Landlord Wants Tenant to Leave (England) | Sub-letting and Assigning Tenancies (England) | Types of Tenancies (England)

Commercial company let

6 Sep 2017 | 7 comments

There are Rent arrears so is a section 8 appropriate ? It’s an agreement for the company to let to other Tennats

What is the process for notice and possession in such cases ?

Answer

7 Comments

  1. guildy

    If it’s during the fixed term, you would need to check the terms of the tenancy for a forfeiture clause. If there is such a clause, the tenancy can be forfeited by way of court proceedings as long as no rent has been demanded (to be honest, forfeiture is a bit complicated for a quick reply here).

    If the tenancy is periodic, it can be either forfeited as above or, a notice to quit can be issued which needs to be at least a month and expire day before rent is due (assuming rent is calendar monthly).

    Have in mind, if the occupiers are on assured shorthold tenancies (which is the most likely), once the company tenancy has been brought to an end, the occupiers become the tenants of the head landlord and so they will then need serving section 21 (or section 8 if they’ve not been paying rent).

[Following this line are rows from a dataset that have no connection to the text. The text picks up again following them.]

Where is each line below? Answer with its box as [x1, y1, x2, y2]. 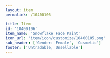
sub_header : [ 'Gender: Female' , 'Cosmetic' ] [5, 40, 101, 46]
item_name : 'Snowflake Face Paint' [5, 31, 81, 36]
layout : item [5, 7, 33, 13]
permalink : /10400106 [5, 12, 51, 17]
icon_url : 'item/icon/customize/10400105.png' [5, 36, 106, 41]
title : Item [5, 21, 31, 26]
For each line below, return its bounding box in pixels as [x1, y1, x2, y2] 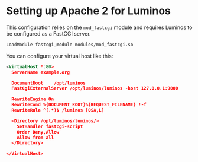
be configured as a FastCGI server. [6, 30, 91, 37]
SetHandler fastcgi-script [17, 123, 83, 129]
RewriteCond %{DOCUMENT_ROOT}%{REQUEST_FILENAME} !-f [11, 102, 147, 108]
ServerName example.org [11, 69, 70, 75]
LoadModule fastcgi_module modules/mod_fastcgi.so [6, 42, 134, 47]
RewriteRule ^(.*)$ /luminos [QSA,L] [11, 107, 105, 113]
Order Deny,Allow [17, 129, 60, 135]
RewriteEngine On [11, 96, 54, 102]
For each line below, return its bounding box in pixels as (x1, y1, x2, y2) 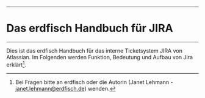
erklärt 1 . (6, 60, 26, 68)
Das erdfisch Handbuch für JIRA (6, 22, 174, 35)
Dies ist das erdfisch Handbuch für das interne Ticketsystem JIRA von (6, 47, 183, 54)
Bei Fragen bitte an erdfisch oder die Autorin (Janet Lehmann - (15, 78, 173, 85)
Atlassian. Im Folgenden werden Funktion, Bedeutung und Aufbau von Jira (6, 53, 193, 60)
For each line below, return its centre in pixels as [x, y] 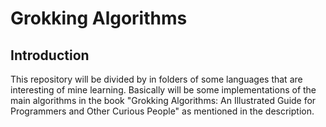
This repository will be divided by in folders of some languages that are [156, 79]
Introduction [50, 55]
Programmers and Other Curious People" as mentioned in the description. [162, 111]
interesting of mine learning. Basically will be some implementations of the [163, 90]
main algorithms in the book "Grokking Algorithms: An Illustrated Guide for [163, 100]
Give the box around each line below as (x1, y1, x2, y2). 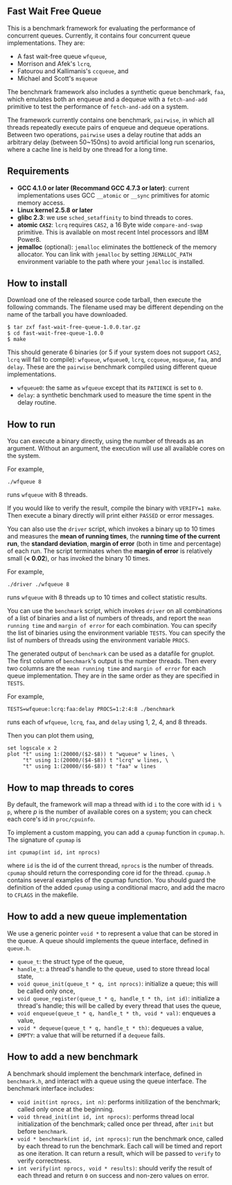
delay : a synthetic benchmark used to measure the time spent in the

    Please see this article which covers subletting similar to this.

  2. eden2011

    the clause in the agreement is

    (7.3) Subject to the condition that a Landlord must obtain a court order for possession of the
    Property before re-entering the premises; if the Tenant does not:
    a) pay the rent (or any part of it) within 14 days of the date on which it is due; or
    b) comply with the obligations set out in the agreement
    then the Landlord may re-enter the Property and end the Tenancy.

    Does this mean a NTQ can be served?

  3. eden2011

    The actual name on the agreement is called this –

    GUARANTEED RENT AGREEMENT
    FOR A RESIDENTIAL DWELLING

  4. eden2011

    commercial Guaranteed Rent Scheme

  5. guildy

    It sounds like what we would call a “rent to rent” agreement so the link in my earlier reply is perfect for your needs.

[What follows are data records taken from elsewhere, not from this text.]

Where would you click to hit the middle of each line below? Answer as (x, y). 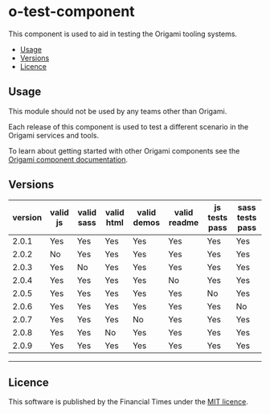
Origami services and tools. (54, 135)
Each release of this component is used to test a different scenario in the (129, 126)
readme (184, 222)
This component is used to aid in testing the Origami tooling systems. (123, 34)
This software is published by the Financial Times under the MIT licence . (129, 402)
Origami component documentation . (68, 159)
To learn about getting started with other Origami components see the (124, 150)
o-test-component (72, 12)
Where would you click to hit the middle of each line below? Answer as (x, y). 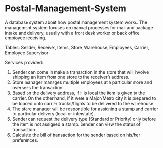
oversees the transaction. (38, 87)
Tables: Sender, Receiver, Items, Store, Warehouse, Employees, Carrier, (77, 47)
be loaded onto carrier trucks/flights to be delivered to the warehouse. (83, 103)
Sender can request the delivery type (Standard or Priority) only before (84, 119)
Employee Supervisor (27, 53)
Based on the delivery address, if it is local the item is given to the (79, 93)
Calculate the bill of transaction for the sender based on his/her (76, 135)
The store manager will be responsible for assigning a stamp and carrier (85, 109)
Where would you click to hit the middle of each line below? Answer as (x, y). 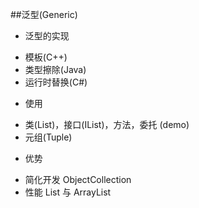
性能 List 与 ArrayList (68, 192)
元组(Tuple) (48, 137)
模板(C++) (46, 57)
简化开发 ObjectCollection (78, 179)
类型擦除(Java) (55, 69)
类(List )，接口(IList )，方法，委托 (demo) (107, 124)
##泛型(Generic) (44, 14)
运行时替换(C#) (56, 82)

    When it’s periodic, you can always serve a notice to quit but check the terms for any specific length. If no length is specified, it will be equal to a rental period (e.g. a months notice if monthly rent).

    The clause you refer to is a forfeiture clause, so it could be forfeited too (but that’s more complex). Would the occupiers be prepared to sign a new tenancy? That could be an act of forfeiture if the head tenant has been put on notice of intentions.

    As we say though, notice to quit is simpler (but potentially longer) because once that expires the head tenancy is at an end and the occupiers become the head landlords tenants.

  6. eden2011

    onje last question, a deposit was paid, does it have to be secured in the normal way?

  7. guildy

    You can never enter when people are in occupation. A court order is always required.

    The deposit didn’t need protecting for the rent to rent agreement but assuming the occupiers are ASTs, their deposits will need to have been protected in order to serve them a section 21 (or return deposit first).